# Kindle: Mighty Bright UltraFlex 2 Buy One Get One FREE Borders



## sjc (Oct 29, 2008)

Going to buy now.  Just called Border's to confirm rumor...true:  Mighty Bright Flex2 buy one get one free.


----------



## Leslie (Apr 7, 2008)

Do you have any idea how long this promotion will be going on?

L


----------



## soapy70 (Oct 29, 2008)

I miss out on all the good stuff. We don't have a borders anywhere near us.Bummer!


----------



## sjc (Oct 29, 2008)

Leslie; Love the avatar: Border's told me sale ends this Sunday @ closing time.


----------



## sjc (Oct 29, 2008)

Soapy70:  If you have a Walden's; they are now affiliated with Border's and will have same item same price.


----------



## Yollo (Nov 10, 2008)

So getting one two of these. Just took my Kindle on its first car trip and I dreaded the moment it got too dark to read.


----------



## Leslie (Apr 7, 2008)

sjc said:


> Leslie; Love the avatar: Border's told me sale ends this Sunday @ closing time.


Thank you.

L


----------



## farmwife99 (Nov 22, 2008)

No books store out here in the country. That's one reason I bought my Kindle. The only place I have to buy books at is Wal-Mart or garage sales.
Thanks for the info anyway.  Hope those who are closer to the lights of the big cities take avantage of this good sale.


----------



## sjc (Oct 29, 2008)

Kimblee: Did you get them?

I'm so glad I did...because when I got there, Border's had the most gorgeous hardbound, embossed- History of the US Navy book(s) $19.99 _*buy one get one*_. I got the Navy for my Dad and the Army for his buddy. These books were gorgeous and each about a thousand pages. They have the military seal on the front cover. Gorgeous. It was the deal of the day...2 booklights and two hardbound books for under $40 including tax. Score!


----------



## Angela (Nov 2, 2008)

We don't have Borders or Walden. Wish we did... I have this light and love it and it would make a great Christmas present for any reader whether they have a Kindle or not!


----------



## Yollo (Nov 10, 2008)

sjc said:


> Kimblee: Did you get them?


Sigh...no. I didn't have time to get to a Borders and time is running out. I'm not gonna get mine. Sigh.


----------



## Atunah (Nov 20, 2008)

I never even seen one of those and I live in a large City. After checking on their store locator, they are very very far away from me. No way for me to get to one. They have 6 locations in my city, but none in an decent driving distance to me.  

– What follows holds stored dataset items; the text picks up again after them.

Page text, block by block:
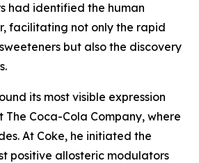
had identified the human
facilitating not only the rapid
but also the discovery
its most visible expression
The Coca-Cola Company, where
At Coke, he initiated the
positive allosteric modulators
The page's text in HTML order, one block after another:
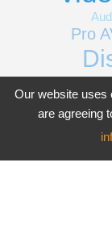
Pro
Our website uses
are agreeing
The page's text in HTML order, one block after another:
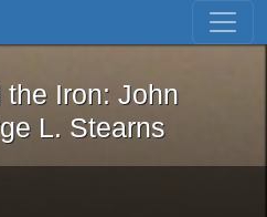
Skip to first result
and the Iron: John
Iron: John
L. Stearns
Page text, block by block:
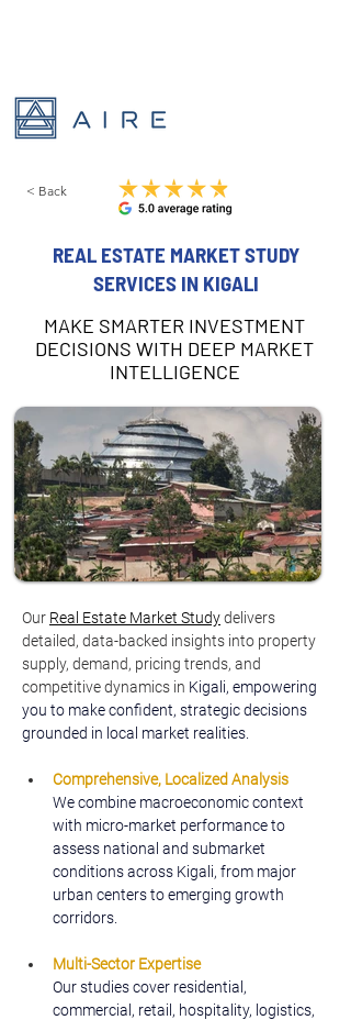
< Back
REAL ESTATE MARKET STUDY
SERVICES IN KIGALI
MAKE SMARTER INVESTMENT
DECISIONS WITH DEEP MARKET
INTELLIGENCE
Our Real Estate Market Studydelivers
detailed, data-backed insights into property
supply, demand, pricing trends, and
competitive dynamics in Kigali, empowering
you to make confident, strategic decisions
grounded in local market realities.
Comprehensive, Localized Analysis
We combine macroeconomic context
with micro-market performance to
assess national and submarket
conditions across Kigali, from major
urban centers to emerging growth
corridors.
Multi-Sector Expertise
Our studies cover residential,
commercial, retail, hospitality, logistics,
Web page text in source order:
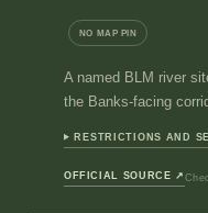
NO MAP PIN
A named BLM river
the Banks-facing
RESTRICTIONS AND
OFFICIAL SOURCE ↗
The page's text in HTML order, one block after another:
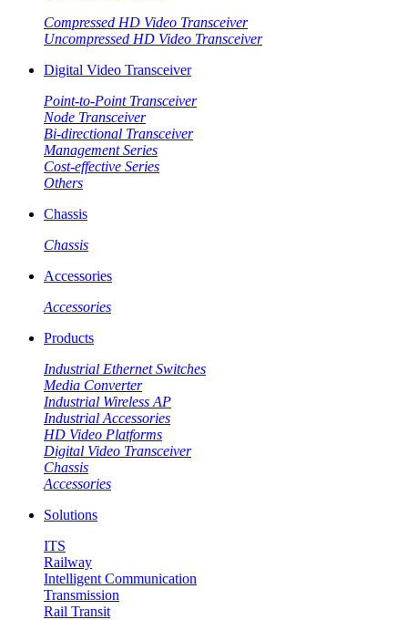
Compressed HD Video Transceiver
Uncompressed HD Video Transceiver
Digital Video Transceiver
Point-to-Point Transceiver
Node Transceiver
Bi-directional Transceiver
Management Series
Cost-effective Series
Others
Chassis
Chassis
Accessories
Accessories
Products
Industrial Ethernet Switches
Media Converter
Industrial Wireless AP
Industrial Accessories
HD Video Platforms
Digital Video Transceiver
Chassis
Accessories
Solutions
ITS
Railway
Intelligent Communication
Transmission
Rail Transit
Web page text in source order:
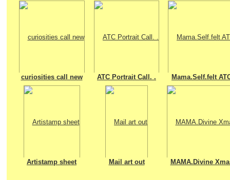
curiosities call new ATC Portrait Call. . Mama.Self.felt
Artistamp sheet Mail art out MAMA.Divine
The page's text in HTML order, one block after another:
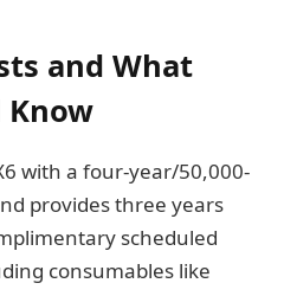
and What
Know
with a four-year/50,000-
provides three years
scheduled
consumables like
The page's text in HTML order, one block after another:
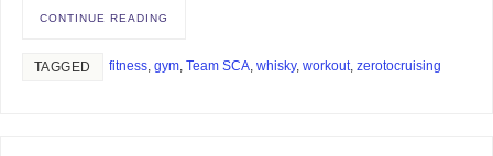
CONTINUE READING
TAGGED fitness, gym, Team SCA, whisky, workout, zerotocruising
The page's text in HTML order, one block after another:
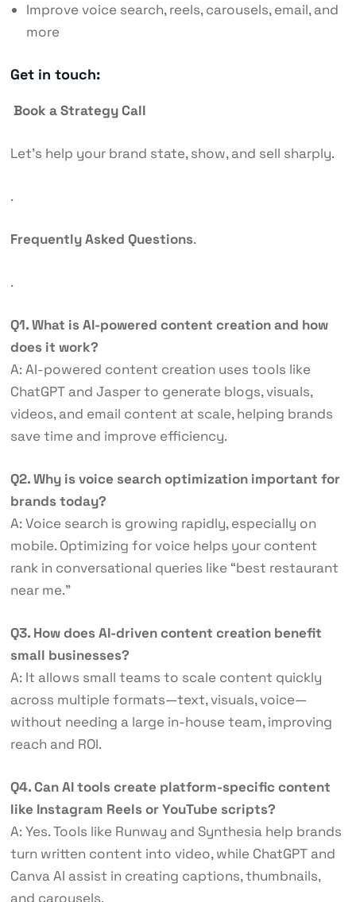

Looks like I will have to order the one online at some point.


----------



## starryskyz (Nov 7, 2008)

Thanks for the tip, I'm going to get them right now!  Is anyone interested in splitting the cost so that we both get 50% off?


----------



## sebat (Nov 16, 2008)

Picked my light up last night.  They are great!  Thanks for the heads up.


----------



## sjc (Oct 29, 2008)

Glad to help.  I got 2 silver; (one for back up) And 2 black for gifts.


----------



## starryskyz (Nov 7, 2008)

Btw, the sale is for all booklights - includes light wedge, owl, etc.

Thanks again for the tip!


----------



## love2read (Nov 23, 2008)

I was at my local Borders and Waldens today and realized that the Lightwedge Paperback and Original size is also included in the buy-one-get-one free deal along with the MightyBright 2 Clip on Light.

The Lightwedge also comes with a free cover inside the box. I was so excited I know have my lightwedge.

This post is probably too late for many of you (I'm in the EST Zone). The sale ends when the stores close tonight.

I even got the blue one like the one I saw on the Amazon site.

Lynn


----------



## sebat (Nov 16, 2008)

starryskyz said:


> Btw, the sale is for all booklights - includes light wedge, owl, etc.
> 
> Thanks again for the tip!


Don't waste your money on the Owl. Mine is going in the trash now that I've got a Mighty Bright.

I bought an Owl several months ago because it was the most compact of the lights. It does not fully light the page, the light shining down is hour-glass shaped with shadows on the middle of the page.


----------



## Betsy the Quilter (Oct 27, 2008)

sebat said:


> Don't waste your money on the Owl. Mine is going in the trash now that I've got a Mighty Bright.
> 
> I bought an Owl several months ago because it was the most compact of the lights. It does not fully light the page, the light shining down is hour-glass shaped with shadows on the middle of the page.


Thanks, Sebat. Just the kind of feedback, good and bad, that's useful to our members!

Betsy


----------



## Angela (Nov 2, 2008)

sebat said:


> Don't waste your money on the Owl. Mine is going in the trash now that I've got a Mighty Bright.
> 
> I bought an Owl several months ago because it was the most compact of the lights. It does not fully light the page, the light shining down is hour-glass shaped with shadows on the middle of the page.


This is good to know. Thanks for posting. Another light I wouldn't recommend is the one that fits over your ear like a bluetooth mic. I gave mine to the grandkids to play with!!


----------



## Toby (Nov 25, 2008)

Oh no, I was at Borders out of town a week ago Sat. No special deal then. Although I just got a MightyBrght Light in plenty of time for the darkness in the car as a passenger, reading on the way home or going somewhere.


----------